By Laurie Goering

LONDON, Dec 1 (Thomson Reuters Foundation) — World leaders should commit to a climate-smart recovery from the coronavirus pandemic, recognise a new human right to a healthy environment, and make the deliberate destruction of nature a crime, youth climate activists urged on Tuesday.

"Every moment of inaction makes things worse for our generation" as climate change impacts and nature losses surge, young representatives of more than 140 countries warned in a statement negotiated during two weeks of online talks.

The youth-led "Mock COP" event was organised after the COP26 UN climate negotiations, due to be held in Glasgow last month, were delayed a year by the pandemic, with young people vowing to push ahead to develop climate policy if adults could not.

"We know what needs to be done. What is lacking is political will to do it," said Kelo Uchendu, 24, a Nigerian engineering student and delegate at the conference.

As the talks ended Tuesday, researchers with the independent Climate Action Tracker reported that if all national governments met the 2050 net zero emissions targets they have set or are considering, global warming goals remained within reach.

Those targets include US President-elect Joe Biden's plan to achieve net zero emissions by 2050, as well as Chinese President Xi Jinping's pledge of carbon-neutrality by 2060.

With net zero or similar aims now planned or in place in 127 countries, planetary heating could be limited to 2.1 degrees Celsius, putting the 2015 Paris Agreement goal of keeping it to "well below" 2C far closer than before, Climate Action Tracker said.

But the world would still exceed the lower Paris aim of 1.5C of warming since pre-industrial times, which scientists say is key to avoid the worst impacts of climate change.

And interim emissions reduction targets that would drive rapid action are insufficient, analysts said.

"Long-term goals are good but it's clear that governments need to act more quickly in the short term," said Kat Kramer, charity Christian Aid's climate change lead, in a statement.
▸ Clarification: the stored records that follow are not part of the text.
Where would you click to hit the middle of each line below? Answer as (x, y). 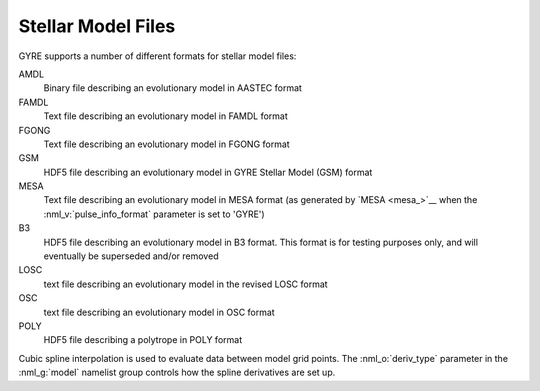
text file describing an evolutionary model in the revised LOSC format (186, 284)
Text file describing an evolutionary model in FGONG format (166, 144)
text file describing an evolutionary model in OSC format (159, 312)
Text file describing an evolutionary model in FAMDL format (166, 116)
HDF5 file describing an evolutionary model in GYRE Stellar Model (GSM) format (208, 172)
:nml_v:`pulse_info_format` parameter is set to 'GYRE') (154, 214)
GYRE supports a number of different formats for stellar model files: (157, 56)
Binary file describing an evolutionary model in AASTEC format (172, 88)
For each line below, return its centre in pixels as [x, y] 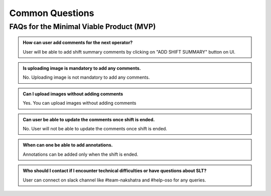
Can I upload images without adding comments [73, 94]
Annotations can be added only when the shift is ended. [81, 154]
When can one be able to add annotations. [68, 145]
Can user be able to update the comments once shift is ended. [89, 119]
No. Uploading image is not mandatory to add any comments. [86, 77]
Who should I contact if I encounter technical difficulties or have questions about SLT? [115, 171]
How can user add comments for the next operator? [78, 43]
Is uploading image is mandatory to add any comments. [82, 68]
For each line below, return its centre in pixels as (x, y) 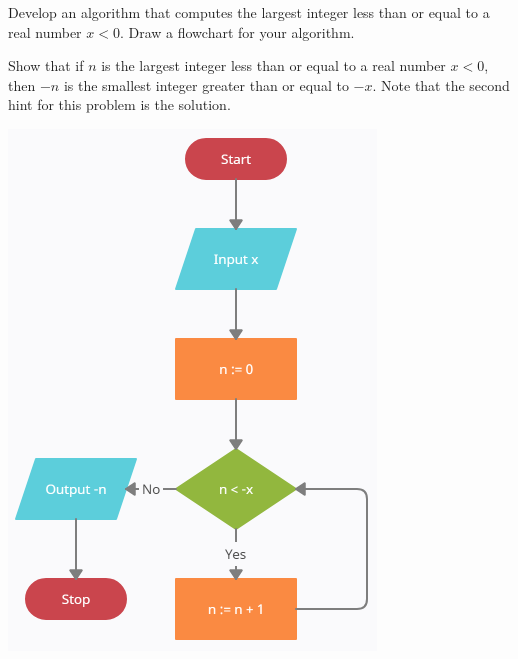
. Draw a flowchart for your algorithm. (237, 31)
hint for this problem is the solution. (119, 104)
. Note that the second (441, 84)
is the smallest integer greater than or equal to (206, 84)
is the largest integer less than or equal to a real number (273, 65)
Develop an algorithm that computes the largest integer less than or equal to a (249, 12)
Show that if (46, 65)

She urged "a transition from fossil fuels to renewable energy, ending ecosystem destruction, and building resilience of communities vulnerable to climate impacts".

In a final statement like those produced at UN talks — and similarly issued in the form of a legal treaty that could be formally adopted by countries — young "Mock COP" delegates said all national climate plans should be aligned with the 1.5C goal.

Delegates also called for 30% of land and oceans to be conserved, more safeguards for Indigenous people, and for every country to ensure clean air through stronger regulation.

Other demands included a stronger youth voice in decision-making, better education on climate change, and more mental health services for youth struggling with "eco-anxiety".

Nigel Topping, Britain's high-level climate action champion for the postponed COP26 talks, who received the statement, said government leaders had been pressed into faster action on climate threats largely as a result of youth campaigning.

"You're sending a loud signal — and a very professional one — of expecting more from leaders around the world. Never underestimate how significant that is," he told delegates.

Participants said they would push their home governments to turn some of the statement's language into new laws, particularly now that responses to the COVID-19 pandemic have made clear big, rapid policy shifts are possible.

"Getting countries to adopt this treaty would make a huge impact," Uchendu, from Nigeria, told the Thomson Reuters Foundation in an online interview.

David R. Boyd, a UN special rapporteur on human rights and the environment, said new policies would be crucial to avoiding the worst impacts of climate change, from growing hunger and poverty, to more extreme weather and rising seas.

"We know conclusively that we are on the precipice ... and this has terrible consequences for people's human rights," he said.